11. The fluidic device of any of the previous claims wherein the first sub-chamber, the second sub-chamber, the perforated membrane, the second chamber, the first fluid channel and, if present, the supporting member define a dual chamber unit, and the fluidic device comprises a plurality of the dual chamber units.

12. The fluidic device of claim 11 wherein the plurality of dual chamber units are arranged such that: their first sub-chambers are connected in parallel to a joint second fluid output channel connected to a second outlet; their second sub-chambers are connected in series to a joint first output fluid channel between a further inlet and a first outlet.

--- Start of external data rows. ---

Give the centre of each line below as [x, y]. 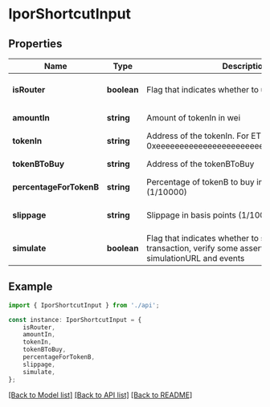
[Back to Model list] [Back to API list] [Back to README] [100, 395]
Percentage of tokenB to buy [200, 182]
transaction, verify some [192, 248]
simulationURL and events [196, 258]
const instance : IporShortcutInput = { [75, 319]
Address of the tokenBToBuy [200, 164]
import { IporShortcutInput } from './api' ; [84, 305]
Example [31, 287]
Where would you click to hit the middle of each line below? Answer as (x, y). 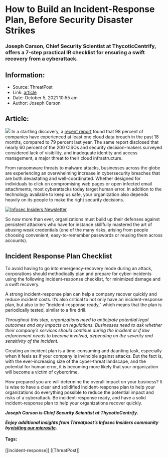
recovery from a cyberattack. (42, 59)
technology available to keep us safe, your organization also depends (77, 194)
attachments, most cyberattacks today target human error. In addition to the (83, 189)
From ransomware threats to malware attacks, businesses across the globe (83, 168)
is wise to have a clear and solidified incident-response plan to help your (80, 387)
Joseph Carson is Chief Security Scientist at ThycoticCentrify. (72, 412)
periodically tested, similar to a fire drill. (46, 310)
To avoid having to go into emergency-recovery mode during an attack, (79, 268)
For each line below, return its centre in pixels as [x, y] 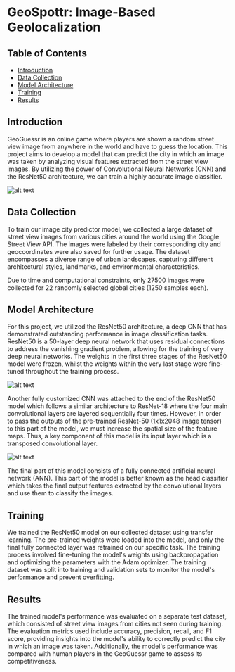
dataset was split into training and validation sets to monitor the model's [111, 570]
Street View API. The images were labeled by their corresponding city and [114, 244]
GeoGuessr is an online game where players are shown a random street [111, 139]
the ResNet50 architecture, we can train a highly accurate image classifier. [115, 176]
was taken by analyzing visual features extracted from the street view [108, 161]
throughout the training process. [72, 372]
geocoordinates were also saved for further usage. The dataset [99, 251]
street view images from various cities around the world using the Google [113, 236]
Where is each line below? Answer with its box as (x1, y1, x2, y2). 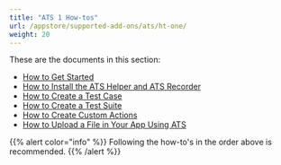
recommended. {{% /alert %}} (9, 146, 122, 157)
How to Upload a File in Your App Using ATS (22, 119, 186, 130)
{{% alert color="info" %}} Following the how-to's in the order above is (9, 136, 273, 148)
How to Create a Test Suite (22, 100, 122, 111)
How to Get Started (22, 72, 95, 82)
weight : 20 (9, 30, 50, 39)
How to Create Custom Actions (22, 109, 138, 121)
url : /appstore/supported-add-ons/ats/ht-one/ (9, 22, 187, 30)
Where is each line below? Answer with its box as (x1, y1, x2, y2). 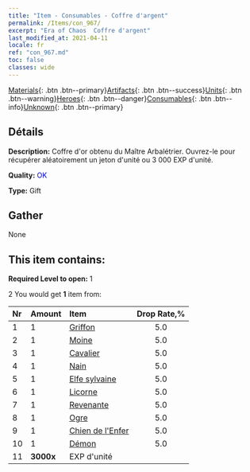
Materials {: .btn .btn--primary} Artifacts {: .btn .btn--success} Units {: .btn (8, 85, 242, 95)
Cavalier (68, 348, 101, 359)
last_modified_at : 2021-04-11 (8, 33, 109, 42)
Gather (8, 209, 44, 222)
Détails (8, 125, 44, 139)
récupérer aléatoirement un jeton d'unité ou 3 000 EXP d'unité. (8, 154, 213, 164)
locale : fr (8, 41, 44, 49)
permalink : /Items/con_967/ (8, 19, 102, 27)
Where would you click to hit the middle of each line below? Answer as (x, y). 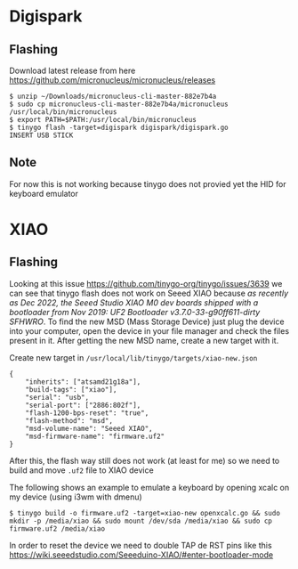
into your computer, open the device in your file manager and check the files (149, 330)
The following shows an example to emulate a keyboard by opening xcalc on (149, 487)
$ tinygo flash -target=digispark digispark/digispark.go (119, 127)
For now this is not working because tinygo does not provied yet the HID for (148, 183)
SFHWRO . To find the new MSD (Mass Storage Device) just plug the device (147, 321)
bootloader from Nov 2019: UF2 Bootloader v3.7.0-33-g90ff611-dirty (135, 312)
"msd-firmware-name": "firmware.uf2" (95, 436)
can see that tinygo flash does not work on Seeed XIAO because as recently (149, 293)
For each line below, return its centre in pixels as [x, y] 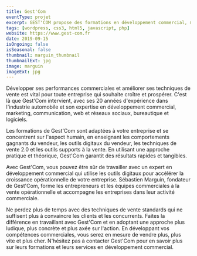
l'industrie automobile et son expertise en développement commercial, [91, 107]
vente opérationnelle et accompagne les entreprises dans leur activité [90, 192]
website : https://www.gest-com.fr [48, 33]
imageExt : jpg [23, 72]
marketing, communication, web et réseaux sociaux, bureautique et [87, 113]
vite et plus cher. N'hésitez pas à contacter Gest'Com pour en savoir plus [94, 241]
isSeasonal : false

13. The fluidic device of claim 11 or 12, wherein the plurality of dual chamber units are arranged such that their third sub-chambers are connected in parallel to a joint first input fluid channel connected to a first inlet.

14. The fluidic device of claim 13 as according to claim 4, wherein the plurality of dual chamber units are arranged such that their fourth sub-chambers are connected in series to a joint second input fluid channel between a second inlet and a further outlet.

15. The fluidic device of any of claims 1 to 14, wherein the perforated membrane comprises an elastomeric material.

16. The fluidic device of any of claims 1 to 15, wherein the perforated membrane comprises a polysiloxane based elastomeric material.

17. The fluidic device of any of claims 1 to 16, wherein the perforated membrane comprises a poly siloxane based elastomeric material comprising carboxylic acid groups.

18. The fluidic device of any of claims 1 to 17 having a visible light transmittance of more than 0.8.

19. A drug testing method comprising: providing a cell culture to one or more second chambers of a fluid device as claimed in claims 1 to 18; exposing the cell culture to a drug in the second chamber; causing a fluid flow from the second chamber to the first sub-chamber suitable to transport cells emitted by the cell culture, if any, to the first sub-chamber; and assess whether any emitted cells have been retained in the first sub-chamber.